■ WORK INSTRUCTIONS ■
Scan the records for "POWERGUN". Show the matching lines.

(Stored items)
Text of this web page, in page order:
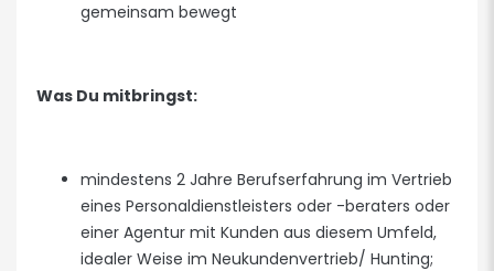
gemeinsam bewegt
Was Du mitbringst:
mindestens 2 Jahre Berufserfahrung im Vertrieb
eines Personaldienstleisters oder -beraters oder
einer Agentur mit Kunden aus diesem Umfeld,
idealer Weise im Neukundenvertrieb/ Hunting;
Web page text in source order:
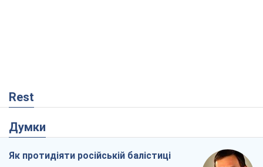
Rest
Думки
Як протидіяти російській балістиці
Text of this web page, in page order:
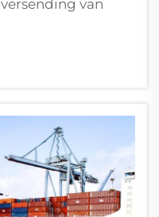
van
deur-versending
kritieke
proaktiewe
na vragmotor)
uit ...
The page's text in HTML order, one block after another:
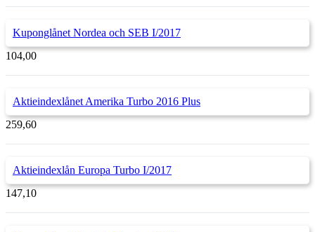
Kuponglånet Nordea och SEB I/2017
104,00
Aktieindexlånet Amerika Turbo 2016 Plus
259,60
Aktieindexlån Europa Turbo I/2017
147,10
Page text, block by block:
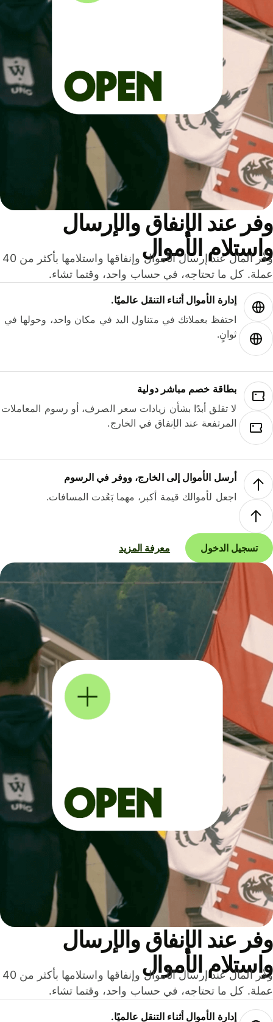
عند الإنفاق والإرسال
الأموال
وفّر المال عند إرسال الأموال وإنفاقها واستلامها بأكثر من 40
كل ما تحتاجه، في حساب واحد، وقتما تشاء.
إدارة الأموال أثناء التنقل عالميًا.
احتفظ بعملاتك في متناول اليد في مكان واحد، وحولها في
ثوانٍ.
بطاقة خصم مباشر دولية
لا تقلق أبدًا بشأن زيادات سعر الصرف، أو رسوم المعاملات
المرتفعة عند الإنفاق في الخارج.
أرسل الأموال إلى الخارج، ووفر في الرسوم
اجعل لأموالك قيمة أكبر، مهما بَعُدت المسافات.
تسجيل الدخول معرفة المزيد
عند الإنفاق والإرسال
الأموال
وفّر المال عند إرسال الأموال وإنفاقها واستلامها بأكثر من 40
كل ما تحتاجه، في حساب واحد، وقتما تشاء.
إدارة الأموال أثناء التنقل عالميًا.
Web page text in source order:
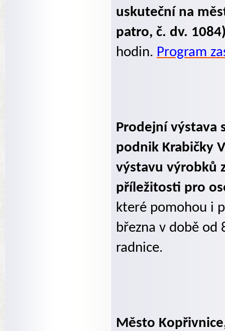
uskuteční na
patro, č. dv.
hodin. Program
Prodejní výstava
podnik Krabičky
výstavu výrobků
příležitosti pro
které pomohou i
března v době od
radnice.
Město
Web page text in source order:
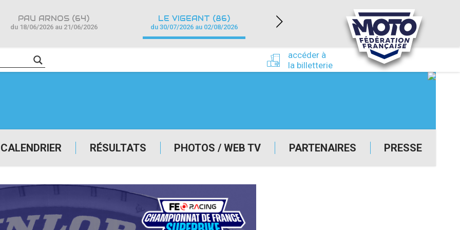
CALENDRIER RÉSULTATS PHOTOS / WEB TV PARTENAIRES PRESSE
accéder à
la billetterie
PAU ARNOS (64)
du 18/06/2026 au 21/06/2026
LE VIGEANT (86)
du 30/07/2026 au 02/08/2026
NEVERS MAGNY-COURS (58)
du 24/09/2026 au 27/09/2026
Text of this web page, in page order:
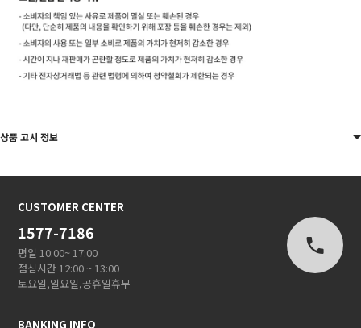
상품 고시 정보
CUSTOMER CENTER
1577-7186
평일 10:00~ 17:00
점심시간 12:00 ~ 13:00
토요일,일요일,공휴일휴무
BANKING INFO
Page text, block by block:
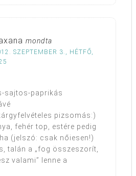
mondta
SZEPTEMBER 3., HÉTFŐ,
sajtos-paprikás
pizsomás:)
fehér top, estére pedig
(jelszó: csak nőiesen!)
talán a „fog összeszorít,
valami” lenne a
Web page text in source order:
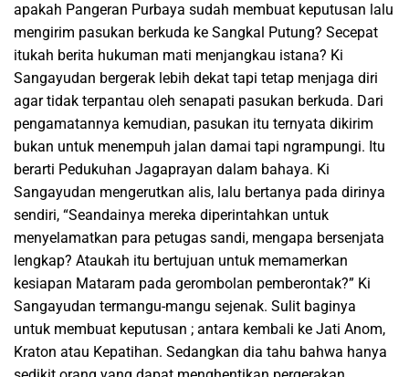
apakah Pangeran Purbaya sudah membuat keputusan lalu
mengirim pasukan berkuda ke Sangkal Putung? Secepat
itukah berita hukuman mati menjangkau istana? Ki
Sangayudan bergerak lebih dekat tapi tetap menjaga diri
agar tidak terpantau oleh senapati pasukan berkuda. Dari
pengamatannya kemudian, pasukan itu ternyata dikirim
bukan untuk menempuh jalan damai tapi ngrampungi. Itu
berarti Pedukuhan Jagaprayan dalam bahaya. Ki
Sangayudan mengerutkan alis, lalu bertanya pada dirinya
sendiri, “Seandainya mereka diperintahkan untuk
menyelamatkan para petugas sandi, mengapa bersenjata
lengkap? Ataukah itu bertujuan untuk memamerkan
kesiapan Mataram pada gerombolan pemberontak?” Ki
Sangayudan termangu-mangu sejenak. Sulit baginya
untuk membuat keputusan ; antara kembali ke Jati Anom,
Kraton atau Kepatihan. Sedangkan dia tahu bahwa hanya
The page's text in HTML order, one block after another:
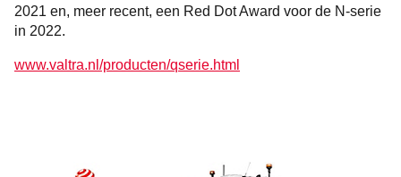
2021 en, meer recent, een Red Dot Award voor de N-serie
in 2022.
www.valtra.nl/producten/qserie.html
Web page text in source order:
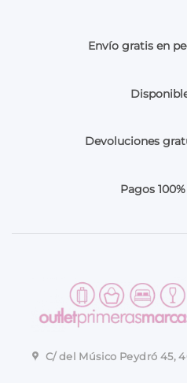
Envío gratis en
Devoluciones
Pagos
C/ del Músico Peydró 45,
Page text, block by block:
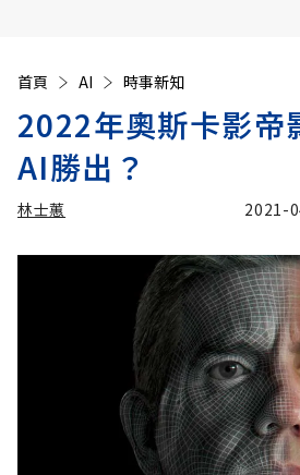
首頁 AI 時事新知
2022年奧斯卡影帝
AI勝出？
林士蕙 2021-
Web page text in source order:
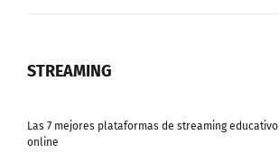
STREAMING
Las 7 mejores plataformas de streaming
online
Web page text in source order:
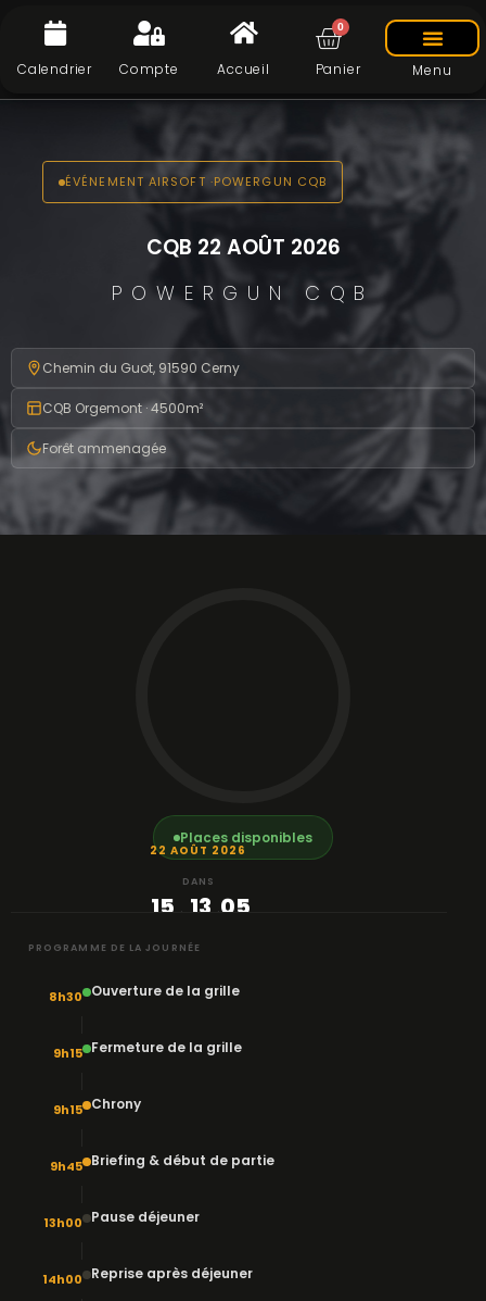
Calendrier Compte Accueil
0
Panier Menu
ÉVÉNEMENT AIRSOFT ·POWERGUN CQB
CQB 22 AOÛT 2026
POWERGUN CQB
Chemin du Guot, 91590 Cerny
CQB Orgemont · 4500m²
Forêt ammenagée
22 AOÛT 2026
DANS
15 : 13 :05
Places disponibles
PROGRAMME DE LA JOURNÉE
8h30 Ouverture de la grille
9h15 Fermeture de la grille
9h15 Chrony
9h45 Briefing & début de partie
13h00 Pause déjeuner
14h00 Reprise après déjeuner
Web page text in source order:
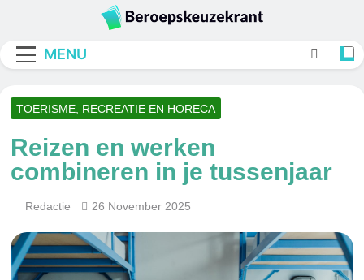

■ RESPONSE FOR THIS EXERCISE ■
ÉVÉNEMENT AIRSOFT ·POWERGUN CQB
POWERGUN CQB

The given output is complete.